Replay du samedi 7 novembre 2020

L'obsolescence programmée

- Mis à jour le

Ce samedi, c’est la journée mondiale de la qualité ! Et pour Benoit Prospero ça rime avec Obsolescence programmée !

L'obsolescence programmée
L'obsolescence programmée © Radio France - Claire Charbonnel

C’est quoi l’obsolescence programmée ?

L’obsolescence programmée c’est une stratégie qui consiste à réduire la durée de vie d’un objet pour augmenter sa fréquence de remplacement. 

L’obsolescence programmée a été inventé dans les années 1930 ! Nous sommes aux Etats-Unis. C’est la grande dépression et face à la crise économique sans précédent, un courtier en immobilier new yorkais a l’idée de ce concept pour relancer l'économie. Pour lui, plus on consomme, plus les entreprises doivent produire et donc embaucher ! 

Problème… Ça favorise la surproduction et donc la surconsommation.  Accroissement des déchets, intensification de la pollution aussi, augmentation du gaspillage des matières premières, gaspillage d’énergie.

De plus, produire vite et pas cher, engendre souvent des délocalisations, accentue les conflits entre les pays qui détiennent des matériaux recherchés, favorise la culture du toujours plus et donc la frustration ! 

Il y a des exemples concrets ? 

  1. L’obsolescence technique : un des composants de l’objet n’existe plus.
  2. L’obsolescence esthétique : une entreprise présente très fréquemment un nouveau modèle soit disant beaucoup plus performant ! 
  3. L’obsolescence logicielle : une nouvelle version rend inutilisable l'ancienne.

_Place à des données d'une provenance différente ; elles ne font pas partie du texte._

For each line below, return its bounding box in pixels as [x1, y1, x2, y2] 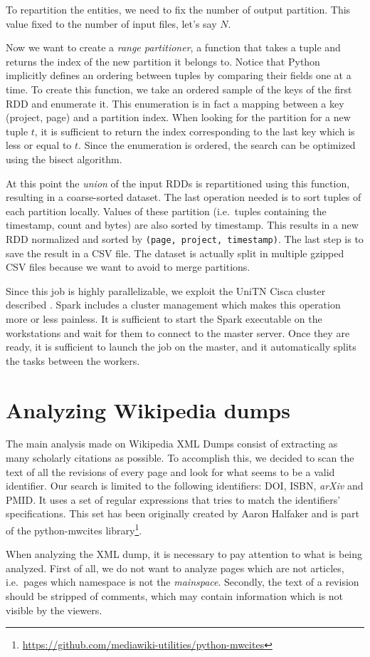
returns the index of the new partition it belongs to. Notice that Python [6, 53, 320, 68]
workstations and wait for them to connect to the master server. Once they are [6, 325, 350, 340]
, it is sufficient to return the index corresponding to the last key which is [34, 123, 355, 138]
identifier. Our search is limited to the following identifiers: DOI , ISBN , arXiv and [6, 478, 364, 493]
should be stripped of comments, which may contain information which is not [6, 589, 344, 604]
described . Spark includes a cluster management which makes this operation [6, 297, 341, 312]
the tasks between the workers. [6, 353, 140, 368]
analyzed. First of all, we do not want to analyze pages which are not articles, [6, 560, 344, 575]
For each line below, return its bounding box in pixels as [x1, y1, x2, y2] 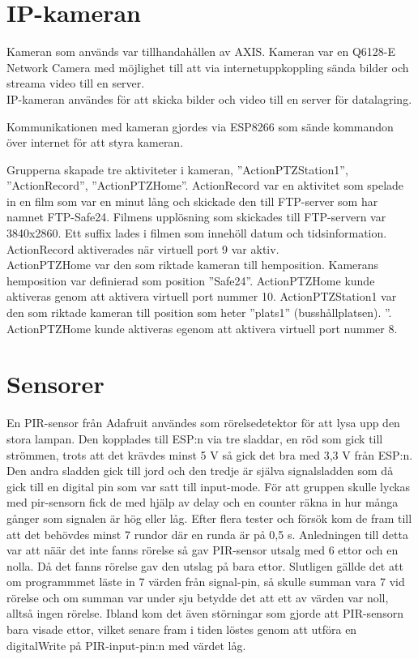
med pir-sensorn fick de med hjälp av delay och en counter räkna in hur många [6, 494, 399, 511]
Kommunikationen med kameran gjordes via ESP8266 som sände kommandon [6, 118, 394, 135]
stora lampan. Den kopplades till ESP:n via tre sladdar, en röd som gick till [6, 430, 383, 447]
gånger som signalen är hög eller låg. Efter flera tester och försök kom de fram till [6, 509, 412, 526]
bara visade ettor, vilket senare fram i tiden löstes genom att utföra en [6, 621, 357, 638]
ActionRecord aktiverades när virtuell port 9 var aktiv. [6, 240, 279, 257]
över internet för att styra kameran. [6, 134, 184, 151]
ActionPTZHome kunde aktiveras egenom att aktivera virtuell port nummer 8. [6, 319, 398, 336]
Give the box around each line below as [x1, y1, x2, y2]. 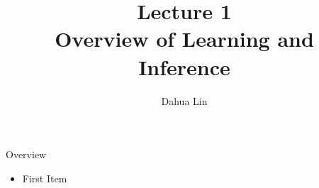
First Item [22, 170, 67, 185]
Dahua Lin [161, 93, 208, 108]
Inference [138, 52, 230, 81]
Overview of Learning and [55, 24, 314, 53]
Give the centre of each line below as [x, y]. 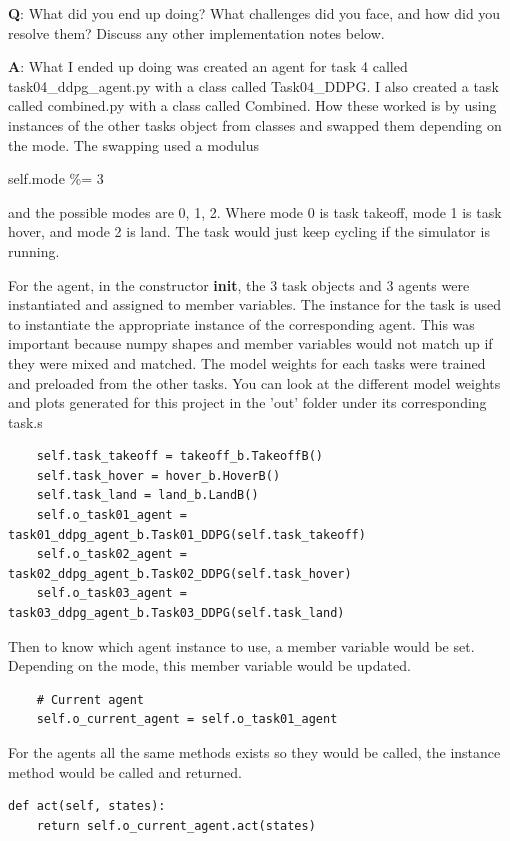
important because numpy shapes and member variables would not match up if [250, 343]
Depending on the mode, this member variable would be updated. [209, 665]
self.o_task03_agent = [111, 593]
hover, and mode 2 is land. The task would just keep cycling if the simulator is [249, 231]
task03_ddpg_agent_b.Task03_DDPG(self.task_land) [176, 613]
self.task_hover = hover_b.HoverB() [158, 475]
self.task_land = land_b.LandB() [147, 495]
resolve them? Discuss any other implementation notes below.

Il se trouve qu’en France, depuis 2015, c’est un délit passible en théorie, de 2 ans de prison et 300.000 euros d'amende. Amende qui peut aller jusqu'à 5% du chiffre d'affaires moyen annuel. 

Problème, c’est difficile à prouver ! Ceci étant grâce des associations comme HOP qui luttent contre l’obsolescence programmée, on y arrive de plus en plus. 

Bon en résumé on retient quoi ?

Que si l’on veut stopper l’obsolescence programmée qui consiste à réduire la durée de vie d’un objet, nous pouvons réfléchir à notre façon de consommer, c’est à dire acheter par besoin et non par envie, consommer moins pour consommer mieux.